Mission, self-care, and the abundance of summer
- Jon Timms

- Jul 24
- 4 min read
This will be the last reflection before we have a short break for the summer, restarting in September. Personally, I find it a great joy to write these reflections. I truly hope you find them helpful, or at the very least, cause you to take a pause and ponder for a short while.

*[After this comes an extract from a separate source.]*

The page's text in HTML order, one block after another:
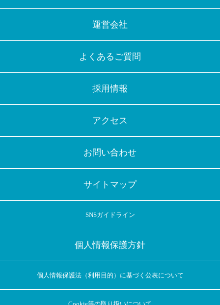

I’m writing this from a café a short drive away from my usual coastal, salty-air habitat. I’m in Leith, quite a trendy area in the city of Edinburgh full of incredible places to eat and drink and spend all your monthly paycheque. I’m sitting not far from the sea but it’s a vastly different threshold and coastline. This is a busy port with huge ships everywhere. And the streets are no less bustling. Tourists are staring down at Google maps on their phones, bumbling about like slow-moving speed bumps to the hurried work force who are travelling on fast forward whilst grabbing a quick smashed avo’ on sourdough before the next meeting.

My own pace is slow. I order a coffee - small batch dark roast of course - from the hipster baristas, whilst gypsy jazz notes fill the air from the speakers. I’m only 40 minutes’ drive away from the sleepy coastal town of Dunbar that I call home, yet it feels like a world away. Summer for me is a time to slow down, ease my foot off the accelerator for a while; take in the joys of warmer, longer days, BBQ’s, no school for the kids, and some travel and adventure thrown in for good measure. But for today I’m thrust into the one of Europe’s coolest cities in the middle of tourist season, and its not even really got going yet.
In recent weeks, I’ve heard different approaches to summer from churches connected into the RM Network. For some, this is the time to ramp up missional activity. There is high-energy in the air, rural spaces are busy with tourists and so it’s an opportune time to get out there, double our efforts. During my years in Cornwall there were always the Beach Missions etc, and now up in Scotland it’s festival time with youth camps seeming to be running every week!! Then I spoke to another community who stop meeting for the summer weeks altogether. I must admit, our own small church community has often thought to do the same. When you’re small and folks are busy with holidays etc, it makes sense.
Whatever we decide to do, we can rest well in the knowledge that God’s got us, He is for us, upholding us, always with us. There’s an ebb and flow to our lives and our walk with God. It’s easy to forget that fact and continue on our merry little way, business as usual, same speed, same activities, same rhythms all through the year.
But God put us in a world that has seasons, seasons that follow natural cycles. Summer is the abundant part of that cycle. Nature is in fullness everywhere you turn, trees are full and green, and wildflowers cover the fields, mountains and meadows; and the water is warm (Hallelujah!!), so we swim more, enjoying the salty water and waves that finish their ocean-wide journeys on our shorelines.
How is God inviting you to experience summer’s abundance? To share in this season with nature? Are you headlong into mission, or retreating from the frontlines? Or maybe a balance of both?
My encouragement to you all, as always, is to be prayerful and intentional. Just this morning I read the story of Jesus learning that his cousin had been beheaded. Tough news. He tries to withdraw, to retreat away in the healing presence of his Father, and yet the crowds follow him, making that impossible. But he has compassion on them, he stays with them, teaching them and miraculously feeding them. And then after that, he returns to where he was originally going, up a mountain to be alone and to pray. His intentionality is staggeringly beautiful, knowing what his heart needs…..simply to be with God.
No matter how summer unfolds for you, may you become awake to what your own heart needs, and move with God’s invitation towards it. The American Quaker, writer and activist Parker Palmer said this:
"Self-care is never a selfish act - it is only good stewardship of the only gift I have, the gift I was put on earth to offer others."
What does self-care look like for you this summer? How are you stewarding the gift you have been given, the gift of life itself?

May your cup be overfilled with Christ’s abundant, refreshing nature and presence this summer; may you follow him out into the fields of harvest and up onto the holy mountain of solitude; may you recline with him, hearing his heartbeat as you feast and laugh; and may you know the restoration that comes from dwelling securely in the arms of God.
And also, may your BBQ’s burn brightly, may your sausages be cooked on the inside as well as charcoaled on the outside; may your free-range children run wild in the fields, streams, beaches and forests with muddy faces and grass-stained knees; and may your holiday excursions bring life and joy, with the distinct absence of sunburned skin and long passport queues!!!
Don’t forget the after-sun.
Grace and peace, see you in September!